Verbandstag des Paritätischen am 17. Oktober: Vereine fit für die Zukunft machen

Neudietendorf, 6. Oktober 2017. Ehrenamtliche Vorstände leisten unschätzbar wertvolle Arbeit. Aber sie brauchen auch Unterstützung und Entlastung. Denn die Zeitressourcen der Engagierten stehen immer komplexeren und vielfältigeren Vorstandsaufgaben und Erwartungen gegenüber. Wie können Rahmenbedingungen aussehen, die die Vorstände entlasten?

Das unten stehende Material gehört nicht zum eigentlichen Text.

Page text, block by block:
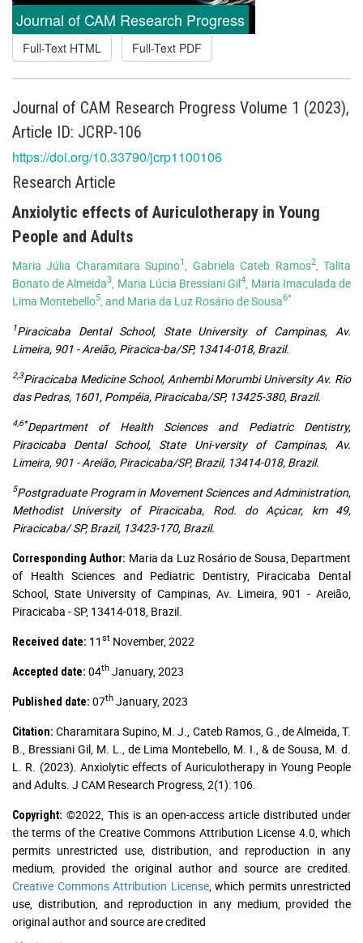
Journal of CAM Research Progress
Full-Text HTML Full-Text PDF
Journal of CAM Research Progress Volume 1 (2023),
Article ID: JCRP-106
https://doi.org/10.33790/jcrp1100106
Research Article
Anxiolytic effects of Auriculotherapy in Young
People and Adults
Maria Júlia Charamitara Supino1 , Gabriela Cateb Ramos2, Talita
Bonato de Almeida3 , Maria Lúcia Bressiani Gil4 , Maria Imaculada de
Lima Montebello5 , and Maria da Luz Rosário de Sousa6*
1Piracicaba Dental School, State University of Campinas, Av.
Limeira, 901 - Areião, Piracica-ba/SP, 13414-018, Brazil.
2,3Piracicaba Medicine School, Anhembi Morumbi University Av. Rio
das Pedras, 1601, Pompéia, Piracicaba/SP, 13425-380, Brazil.
4,6*Department of Health Sciences and Pediatric Dentistry,
Piracicaba Dental School, State Uni-versity of Campinas, Av.
Limeira, 901 - Areião, Piracicaba/SP, Brazil, 13414-018, Brazil.
5Postgraduate Program in Movement Sciences and Administration,
Methodist University of Piracicaba, Rod. do Açúcar, km 49,
Piracicaba/ SP, Brazil, 13423-170, Brazil.
Corresponding Author: Maria da Luz Rosário de Sousa, Department
of Health Sciences and Pediatric Dentistry, Piracicaba Dental
School, State University of Campinas, Av. Limeira, 901 - Areião,
Piracicaba - SP, 13414-018, Brazil.
Received date: 11 st November, 2022
Accepted date: 04th January, 2023
Published date: 07th January, 2023
Citation: Charamitara Supino, M. J., Cateb Ramos, G., de Almeida, T.
B., Bressiani Gil, M. L., de Lima Montebello, M. I., & de Sousa, M. d.
L. R. (2023). Anxiolytic effects of Auriculotherapy in Young People
and Adults. J CAM Research Progress, 2(1): 106.
Copyright: ©2022, This is an open-access article distributed under
the terms of the Creative Commons Attribution License 4.0, which
permits unrestricted use, distribution, and reproduction in any
medium, provided the original author and source are credited.
Creative Commons Attribution License, which permits unrestricted
use, distribution, and reproduction in any medium, provided the
original author and source are credited
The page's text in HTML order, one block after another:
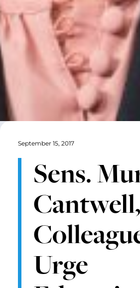
September 15, 2017
Sens.
Cantwell,
Urge
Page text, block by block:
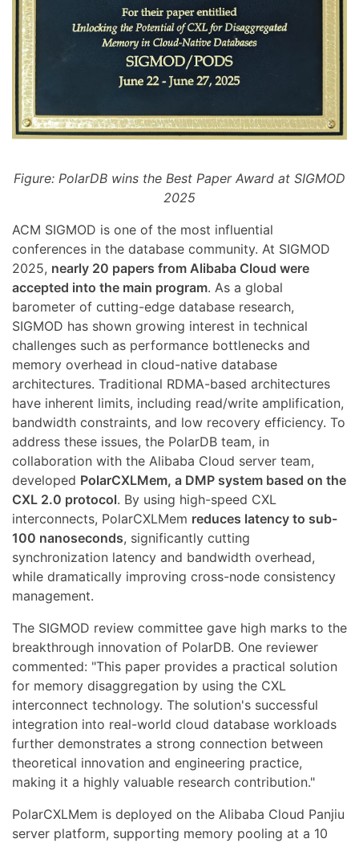
Figure: PolarDB wins the Best Paper Award at SIGMOD
2025
ACM SIGMOD is one of the most influential
conferences in the database community. At SIGMOD
2025, nearly 20 papers from Alibaba Cloud were
accepted into the main program. As a global
barometer of cutting-edge database research,
SIGMOD has shown growing interest in technical
challenges such as performance bottlenecks and
memory overhead in cloud-native database
architectures. Traditional RDMA-based architectures
have inherent limits, including read/write amplification,
bandwidth constraints, and low recovery efficiency. To
address these issues, the PolarDB team, in
collaboration with the Alibaba Cloud server team,
developed PolarCXLMem, a DMP system based on the
CXL 2.0 protocol. By using high-speed CXL
interconnects, PolarCXLMem reduces latency to sub-
100 nanoseconds, significantly cutting
synchronization latency and bandwidth overhead,
while dramatically improving cross-node consistency
management.
The SIGMOD review committee gave high marks to the
breakthrough innovation of PolarDB. One reviewer
commented: "This paper provides a practical solution
for memory disaggregation by using the CXL
interconnect technology. The solution's successful
integration into real-world cloud database workloads
further demonstrates a strong connection between
theoretical innovation and engineering practice,
making it a highly valuable research contribution."
PolarCXLMem is deployed on the Alibaba Cloud Panjiu
server platform, supporting memory pooling at a 10
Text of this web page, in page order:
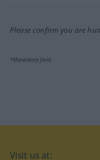
Please confirm you are
*Mandatory field
Visit us at:

Bei einem Verbandstag des Paritätischen am Dienstag, 17. Oktober, 9.30 Uhr in Neudietendorf, will der Verband die Arbeit der ehrenamtlichen Vorstände in den Fokus rücken.

An dem Tag soll mit den Mitgliedsorganisationen darüber diskutiert werden, wie die Vereine fit für die Zukunft gemacht werden können und wie die Mitgliedsorganisationen unterstützt werden können, wenn es darum geht, ehrenamtliche Vorstände zu gewinnen.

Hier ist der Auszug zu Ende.